Now, we want to see how overlap between species temporal distributions changes across years for each species pair. This plot shows the regressions for each year, but it’s super hard to read and ugly. In this figure, each color represents a species pair. The slope of the line indicates how the overlap in calling between that species pair changed across the 17 year period of this data. Positive slopes indicate that overlap increased, negative slopes indicate that overlap decreased.

The information we really want from this figure is the slope of each line and the amount of error around that slope (from replicate ponds). The following figure gives exactly that and is much easier to interpret and better looking. ggplot is great because it allows you to build a plot from multiple data sources and offers endless customization ability. Here, each row represents a species pair. Black points represent the average regression slope with error from pond replicates. Colored points represent the regression slope for each pond. Points that are positive indicate overlap increased across years. Points that are negative indicate that overlap decreased across years. The marginal histogram at the top shows the distribution of the points.

## Reorder species based on the magnitude of the regression slope so it's easier to read
oy <- ggplot(over_year, aes(x = coef, y = reorder(spsp, coef))) + 
  
  ## Ponds shown independently
  geom_point(size = 3, alpha = 0.75, 
             aes(color = as.factor(pond))) + 
  
  ## Average of all 8 ponds
  geom_point(size = 4, colour = "black", shape = 18,
             data = over_year_err, aes(x = coef, y = spsp)) + 
  
  ## SE bars on averages
  geom_errorbarh(size = 1, height = 0, 
                 data = over_year_err, aes(xmin = coef - se, xmax = coef + se)) +
  
  ## Lines to visually separate species pairs
  geom_hline(yintercept = seq(1.5, length(over_year$spsp), 1), 
             color = "lightgray", linetype = 2) +
  
  ## Add a marker at 0 to show show the position where overlap stays constant across years
  ## Positive values indicate increasing overlap; negative indicates decreasing overlap
  geom_vline(xintercept = 0, size = 1, linetype = 2) +
 
  ## Style elements.
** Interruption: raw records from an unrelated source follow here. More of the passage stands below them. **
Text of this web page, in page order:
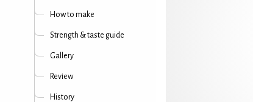
How to make
Strength & taste guide
Gallery
Review
History
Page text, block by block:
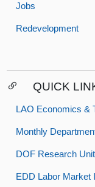
Jobs
Redevelopment
QUICK
LAO Economics &
Monthly
DOF Research
EDD Labor Market
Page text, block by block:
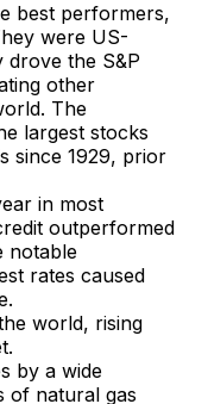
best performers,
were US-
drove the S&P
other
The
largest stocks
since 1929, prior
in most
outperformed
notable
rates caused
world, rising
by a wide
of natural gas
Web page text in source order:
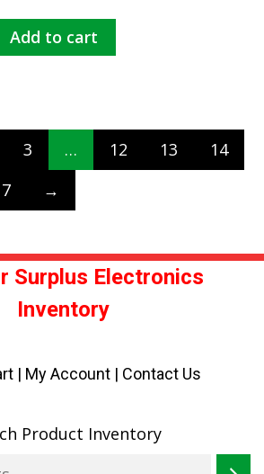
Add to cart
3 … 12 13
14
→
Surplus Electronics
Inventory
| My Account | Contact Us
Product Inventory
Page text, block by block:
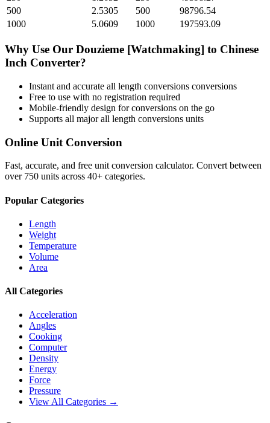
500
2.5305 500
98796.54
1000
5.0609 1000 197593.09
Why Use Our Douzieme [Watchmaking] to Chinese
Inch Converter?
Instant and accurate all length conversions conversions
Free to use with no registration required
Mobile-friendly design for conversions on the go
Supports all majorall length conversions units
Online Unit Conversion
Fast, accurate, and free unit conversion calculator. Convert between
over 750 units across 40+ categories.
Popular Categories
Length
Weight
Temperature
Volume
Area
All Categories
Acceleration
Angles
Cooking
Computer
Density
Energy
Force
Pressure
View All Categories →
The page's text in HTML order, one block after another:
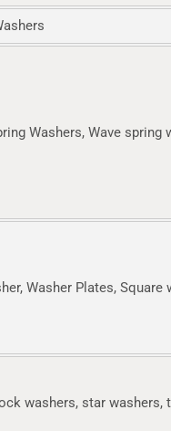
Washers, Wave spring
Washer Plates, Square
washers, star washers,
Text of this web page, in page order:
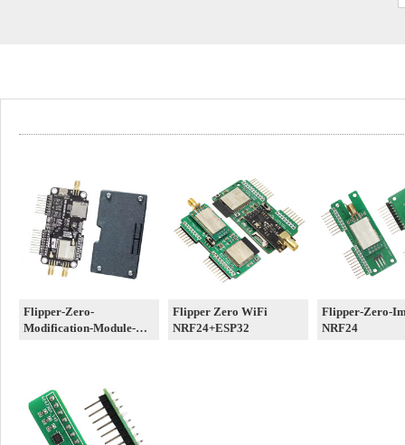
Flipper-Zero-
Modification-Module-
Flipper Zero WiFi
NRF24+ESP32
Flipper-Zero-
NRF24
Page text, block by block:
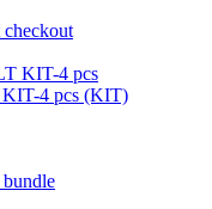
checkout
4 pcs (KIT)
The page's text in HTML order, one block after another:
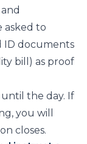
asked to
ID documents
bill) as proof
until the day. If
you will
closes.
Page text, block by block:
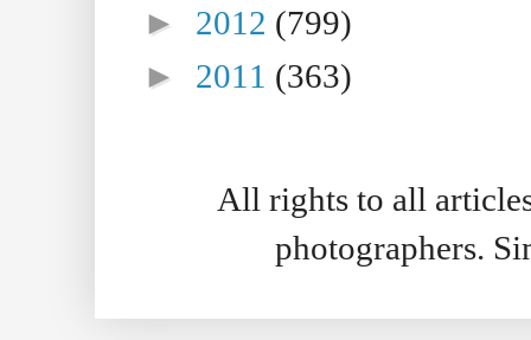
► 2012 (799)
► 2011 (363)
All rights to all
photographers.
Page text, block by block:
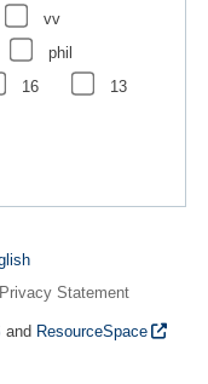
vv
phil
16
13
Statement
and ResourceSpace
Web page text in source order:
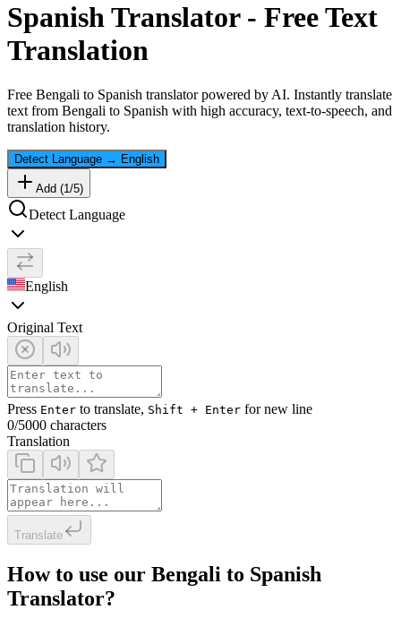
SpanishTranslator - Free Text
Translation
Free Bengali to Spanish translator powered by AI. Instantly translate
text from Bengali to Spanish with high accuracy, text-to-speech, and
translation history.
Detect Language → English
Add (1 /5)
Detect Language
English
Original Text
Press Enter to translate, Shift + Enter for new line
0/5000 characters
Translation
Translate
How to use our Bengali to Spanish
Translator?
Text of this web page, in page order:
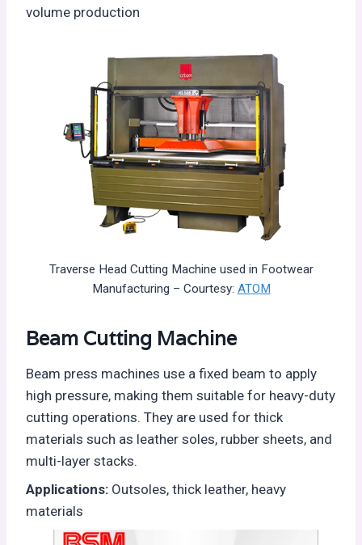
volume production
Traverse Head Cutting Machine used in Footwear
Manufacturing – Courtesy: ATOM
Beam Cutting Machine
Beam press machines use a fixed beam to apply
high pressure, making them suitable for heavy-duty
cutting operations. They are used for thick
materials such as leather soles, rubber sheets, and
multi-layer stacks.
Applications: Outsoles, thick leather, heavy
materials
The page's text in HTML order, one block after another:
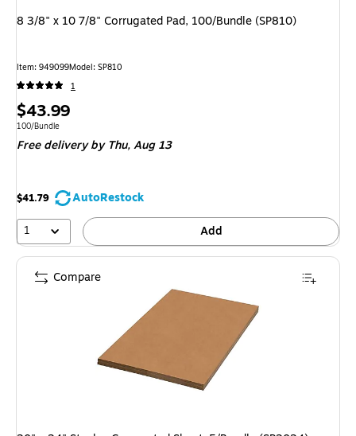
8 3/8" x 10 7/8" Corrugated Pad, 100/Bundle (SP810)
Item: 949099Model: SP810
1
Price
is
$43.99
Unit of measure 100/Bundle
100/Bundle
Free deliveryby Thu, Aug 13
$41.79
AutoRestock
1
Add
Compare
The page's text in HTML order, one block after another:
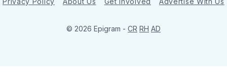
© 2026 Epigram - CR RH AD
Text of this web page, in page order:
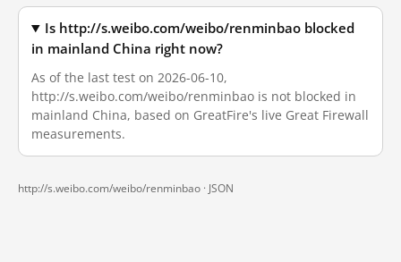
Is http://s.weibo.com/weibo/renminbao blocked
in mainland China right now?
As of the last test on 2026-06-10,
http://s.weibo.com/weibo/renminbao is not blocked in
mainland China, based on GreatFire's live Great Firewall
measurements.
http://s.weibo.com/weibo/renminbao · JSON

Mytheme is a custom theme I apply to all ggplots
  theme(panel.border = element_rect(colour = "black", fill = NA, size = 2)) +
  mytheme +
  
  ## Labels for axes and legend
  labs(x = "Regression slope \n(numerical overlap ~ year)", 
       y = "Species pair",
       color = 'pond') +
  
  ## Add a Wes Anderson color palette for extra fun
  scale_color_manual(values = wes_palette(n = 8, name = "Zissou1", type = 'continuous'))

## Add a marginal histogram so it's easier to see the overall pattern
oy <- ggMarginal(oy, size = 7, margins = "x", type = "histogram",
                 col = "black", fill = "black", alpha = 0.75)
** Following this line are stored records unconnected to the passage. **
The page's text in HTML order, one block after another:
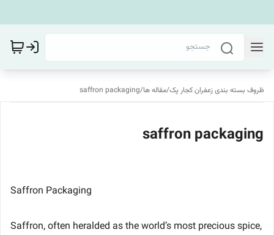
ظروف بسته بندی زعفران کجار پک/مقاله ها/
saffron packaging
saffron packaging
Saffron Packaging
Saffron, often heralded as the world’s most precious spice,
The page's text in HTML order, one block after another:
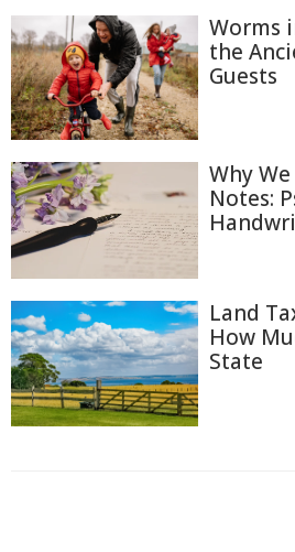
Worms
the
Guests
Why
Notes:
Land
How
State
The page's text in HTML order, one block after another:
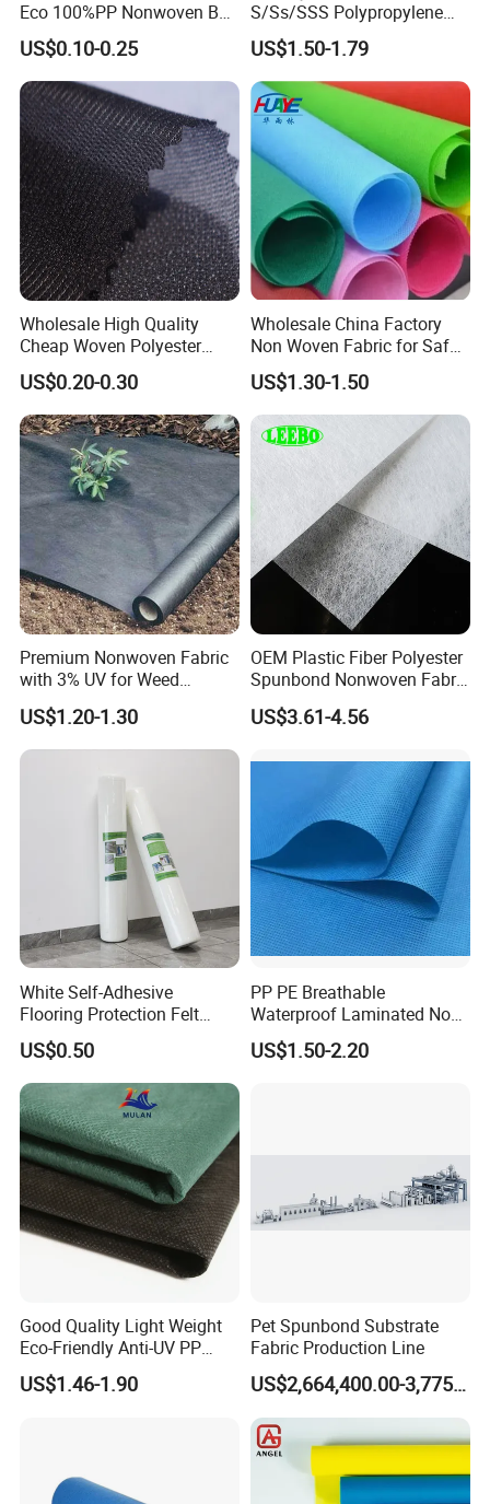
shopping bags, shoes, bedding, agricultural coverage, air
filtration and other fields.
Eco 100%PP Nonwoven Bag
with Logo Handle Bag
US$0.10-0.25
S/Ss/SSS Polypropylene
Non-Woven Fabric TNT Roll
Non Woven Waterproof PP
Spunbond Nonwoven Fabric
US$1.50-1.79
Wholesale High Quality
Cheap Woven Polyester
Interlining for Cloth
US$0.20-0.30
Wholesale China Factory
Non Woven Fabric for Safe
and Clean Environments
with Anti-Bacterial
US$1.30-1.50
Premium Nonwoven Fabric
with 3% UV for Weed
Control
US$1.20-1.30
OEM Plastic Fiber Polyester
Spunbond Nonwoven Fabric
for Home Decoration
Window Blinds
US$3.61-4.56
White Self-Adhesive
Flooring Protection Felt
Sticky Cover Fleece Painter
Felt
US$0.50
PP PE Breathable
Waterproof Laminated Non-
Woven for Medical Gown
Face Mask Diaper
US$1.50-2.20
Good Quality Light Weight
Eco-Friendly Anti-UV PP
Spunbond Non Woven for
Agriculture
US$1.46-1.90
Pet Spunbond Substrate
Fabric Production Line
US$2,664,400.00-3,775,000.00

A lot of data and a lot of code went into this figure, and it was therefore a challenge to keep the design clean and elegant. I put a lot of thought into what the key messages were and simplified wherever possible. I’m very proud of the end result! The final paper had four figures that looked just like this, but measuring different trends and models. The consistent figure design helped readers process the information more quickly and make comparisons across different components of the paper. This paper got accepted to the top jounal in my field, a distinction I largely attribute to the effort and thought that went into these figures.

Here, we can see that most points are positive and the marginal histogram is right skewed. This means that it was common for frogs to increase their overlap in breeding through the 17 year period we measured. We suspect this is a result of climate change. Typically, frogs try to partition their breeding in time. But most species can only breed (and therefore they only call) when it’s raining. In this region, climate change has resulted in long periods of dry with rare but large rain events. This forces frogs to cluster their calling around these few rain opportunities. The outcome is greater competition for the resulting offspring, which should reduce survival over time.